许清晏转头,“既然东西找到了,就不用管其他东西,除非他是个处女座,还是个强迫症。”
“呃……”
许清晏重新走进卧室,蹲下来,用手电筒照着地面的每一个角落。
灰尘、毛发、碎屑、衣物的纤维,这些东西在手电筒的光柱下纤毫毕现,像是在显微镜下观察一片未知的土壤。
她在衣柜旁边停住了。
衣柜的侧面贴着一面全身镜,镜子上面有一些水渍状的痕迹,手电筒照上去会反光。许清晏凑近了看,发现那些痕迹不是水渍,是擦过的痕迹。有人用湿布擦过这面镜子,但没有擦干净,留下一道一道弧形的、已经干涸的印记。
“孤鹜。
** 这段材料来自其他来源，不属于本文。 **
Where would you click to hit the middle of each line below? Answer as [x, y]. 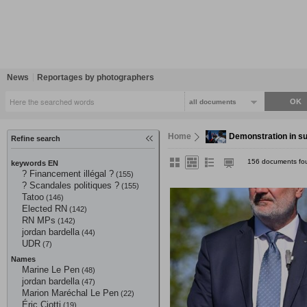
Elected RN [45, 209]
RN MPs [39, 220]
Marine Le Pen [51, 270]
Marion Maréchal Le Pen [70, 293]
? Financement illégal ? [68, 174]
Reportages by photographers [96, 78]
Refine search [36, 138]
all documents [213, 102]
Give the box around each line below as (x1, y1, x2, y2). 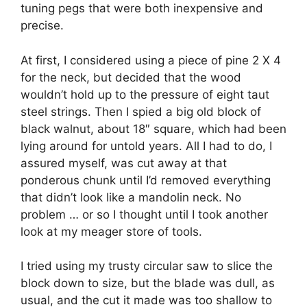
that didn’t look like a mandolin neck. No (21, 190, 241, 204)
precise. (21, 19, 64, 33)
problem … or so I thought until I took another (21, 207, 268, 221)
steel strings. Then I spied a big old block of (21, 104, 261, 119)
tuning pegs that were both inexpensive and (21, 1, 263, 16)
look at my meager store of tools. (21, 224, 202, 238)
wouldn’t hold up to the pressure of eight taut (21, 87, 269, 101)
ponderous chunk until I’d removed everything (21, 173, 271, 187)
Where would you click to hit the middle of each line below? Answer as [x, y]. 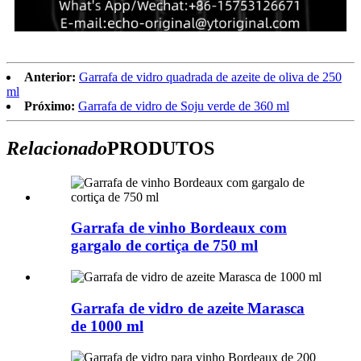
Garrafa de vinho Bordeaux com [179, 228]
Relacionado [57, 148]
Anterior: [50, 77]
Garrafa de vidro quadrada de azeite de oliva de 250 [210, 77]
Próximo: [50, 106]
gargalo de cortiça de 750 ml [164, 246]
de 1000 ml [107, 326]
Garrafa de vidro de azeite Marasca [188, 308]
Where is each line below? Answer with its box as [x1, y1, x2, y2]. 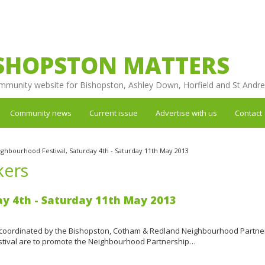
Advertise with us [156, 108, 217, 118]
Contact [235, 108, 262, 118]
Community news [10, 108, 72, 118]
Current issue [89, 108, 138, 118]
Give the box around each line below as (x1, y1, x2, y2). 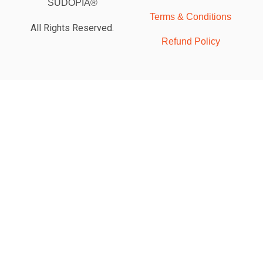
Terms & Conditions (150, 11, 232, 22)
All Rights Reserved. (31, 22, 114, 33)
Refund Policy (161, 36, 220, 46)
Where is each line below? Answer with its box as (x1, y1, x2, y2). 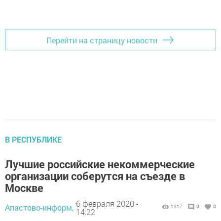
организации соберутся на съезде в (5, 169, 185, 184)
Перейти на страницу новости (46, 35, 157, 45)
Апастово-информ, (5, 202, 74, 213)
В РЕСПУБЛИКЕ (5, 134, 62, 145)
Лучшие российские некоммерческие (5, 157, 195, 172)
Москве (5, 181, 43, 195)
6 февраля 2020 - (76, 198, 139, 209)
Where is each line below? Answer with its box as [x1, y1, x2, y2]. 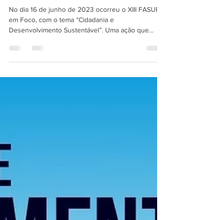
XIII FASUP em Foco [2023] [9, 1, 137, 12]
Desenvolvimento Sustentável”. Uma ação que [9, 41, 149, 49]
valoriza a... [9, 51, 42, 59]
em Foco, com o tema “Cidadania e [9, 30, 114, 38]
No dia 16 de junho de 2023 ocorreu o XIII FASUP [9, 20, 160, 28]
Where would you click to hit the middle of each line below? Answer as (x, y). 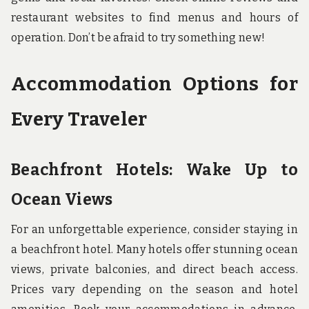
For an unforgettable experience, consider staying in (154, 230)
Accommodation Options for (154, 83)
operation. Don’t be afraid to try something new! (138, 38)
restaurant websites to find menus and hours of (154, 18)
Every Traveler (79, 119)
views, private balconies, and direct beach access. (154, 270)
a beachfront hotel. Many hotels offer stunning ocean (154, 250)
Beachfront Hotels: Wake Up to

”许清晏叫了一声。
孤鹜从卧室外面走进来,手里还拿着镊子和证物袋,“嗯?”
“镜子被人擦过。”许清晏指着那些痕迹说,“但擦的不是整面镜子,只是中间这一块。大概在这个高度。”她比划了一下自己的胸口位置。
孤鹜走过来,弯下腰,用手电筒照着那些痕迹看了几秒钟。
她说,“是湿的衣服。或者……湿的手。”
“手?”
孤鹜用手在空中画了一条弧线,“这。
不太像布巾的折叠边缘,更像是手掌边缘。有人用手擦过这面镜子,从中间往两边擦,擦了好几遍。”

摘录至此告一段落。